If your personal data are processed on the basis of legitimate interests pursuant to Art. 6 para. 1 sentence 1 lit. f) GDPR, you have the right to object to the processing of your personal data pursuant to Art. 21 GDPR, provided that there are reasons for this which arise from your particular situation or the objection is directed against direct advertising. In the latter case, you have a general right of objection, which we will implement without specifying a particular situation.

If you wish to exercise your right of revocation or objection, simply send an e-mail to GDPR@ekspert.ch

RIGHT TO INFORMATION, RECTIFICATION, ERASURE, RESTRICTION

Data subjects have the right to receive information concerning their personal data as well as the right to rectification, erasure or restriction of processing. Furthermore, data subjects have the right to object to processing.

RIGHT TO DATA PORTABILITY

Data subjects have a right to data portability.

RIGHT TO LODGE A COMPLAINT WITH THE SUPERVISORY AUTHORITIES

You have the right to lodge a complaint with the supervisory authorities.

PROVIDING PERSONAL DATA

You are under no legal obligation to provide personal data.

AUTOMATED DECISION-MAKING, INCLUDING PROFILING

Under certain circumstances, an automated profile can be created with the aim of evaluating personal aspects. We use these profiling measures in the following cases:

On the basis of legal and regulatory requirements, we are obliged to combat money laundering, terrorist financing and financial crimes. Data analyses (e.g. comparison to legally prescribed lists) are also carried out.

ANALYTICAL TOOLS

We use cookies on our website. These are small files that your browser automatically creates and that are stored on your device (laptop, tablet, smartphone, etc.) when you visit our site. Cookies do not harm your device, nor do they contain viruses, Trojans or other malware.

Information is stored in the cookie that is created in connection with the specific device you are using. However, this does not mean that we receive direct information regarding your identity.

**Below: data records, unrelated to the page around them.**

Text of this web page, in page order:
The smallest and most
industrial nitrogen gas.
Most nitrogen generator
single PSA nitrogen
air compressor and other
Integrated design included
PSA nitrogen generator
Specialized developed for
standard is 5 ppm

The use of cookies serves on the one hand to make the use of our website more attractive for you. For example, we use so-called session cookies to recognise that you have already visited individual pages of our website. These will be deleted automatically after leaving our site.

In addition, we also use temporary cookies that are stored on your device for a specified period of time to optimise user-friendliness. If you visit our site again to use our services, it will automatically recognise that you have already visited us and what entries and settings you have made so that you do not have to enter them again.

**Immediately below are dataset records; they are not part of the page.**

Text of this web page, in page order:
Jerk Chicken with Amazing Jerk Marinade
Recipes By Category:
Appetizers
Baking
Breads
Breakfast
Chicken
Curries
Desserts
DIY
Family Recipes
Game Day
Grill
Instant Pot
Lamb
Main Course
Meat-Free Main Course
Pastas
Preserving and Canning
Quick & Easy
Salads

On the other hand, we use cookies to statistically record the use of our website and for evaluation purposes in order to optimise our website for your use (see Section 5). These cookies enable us to automatically recognise that you have already visited our website upon any future visits. These cookies are automatically deleted after a defined period of time.

The data processed by cookies is required for the aforementioned purposes in order to protect our legitimate interests and those of third parties pursuant to Art. 6 para. 1 sentence 1 lit. f) GDPR.

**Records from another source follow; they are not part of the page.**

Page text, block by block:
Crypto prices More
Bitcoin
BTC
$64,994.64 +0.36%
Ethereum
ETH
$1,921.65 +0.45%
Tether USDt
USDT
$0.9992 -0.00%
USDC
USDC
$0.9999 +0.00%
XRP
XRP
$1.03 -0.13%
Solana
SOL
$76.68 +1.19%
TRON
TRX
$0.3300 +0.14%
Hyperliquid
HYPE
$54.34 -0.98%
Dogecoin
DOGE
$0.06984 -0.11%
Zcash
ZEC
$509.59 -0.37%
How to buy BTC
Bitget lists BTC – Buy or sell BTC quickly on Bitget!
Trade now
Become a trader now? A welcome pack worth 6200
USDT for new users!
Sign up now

Most browsers accept cookies automatically. However, you can configure your browser so that no cookies are stored on your computer or so that a message always appears before a new cookie is created. However, the complete deactivation of cookies may mean that you will not be able to use all the features of our website.

DATA PROTECTION DECLARATION GOOGLE MAPS

This website uses the product Google Maps of Google Inc. By means of your use of this website, you are declaring your agreement to the recording, processing and use by Google, its representatives and third parties of the data which is gathered automatically.

The use of « Google Maps » and the information obtained via « Google Maps » takes place in accordance with the terms and conditions of use of Google

http://www.google.de/intl/de/policies/terms/regional.html

and the additional terms and conditions of business for « Google Maps »

https://www.google.com/intl/de_de/help/terms_maps.html.

ANALYSIS TOOLS

Tracking Tools

The tracking measures listed below and used by us are carried out in on the basis of Article 6 Paragraph 1 Sentence 1 Letter f) GDPR. By means of the tracking measures which are used, we wish to ensure that our website is tailored to customer requirements and constantly optimised. We also use the tracking measures in order to statistically record the use of our website and in order to evaluate this for the purpose of optimising our services for you. These interests are considered to be legitimate under the regulation referred to above.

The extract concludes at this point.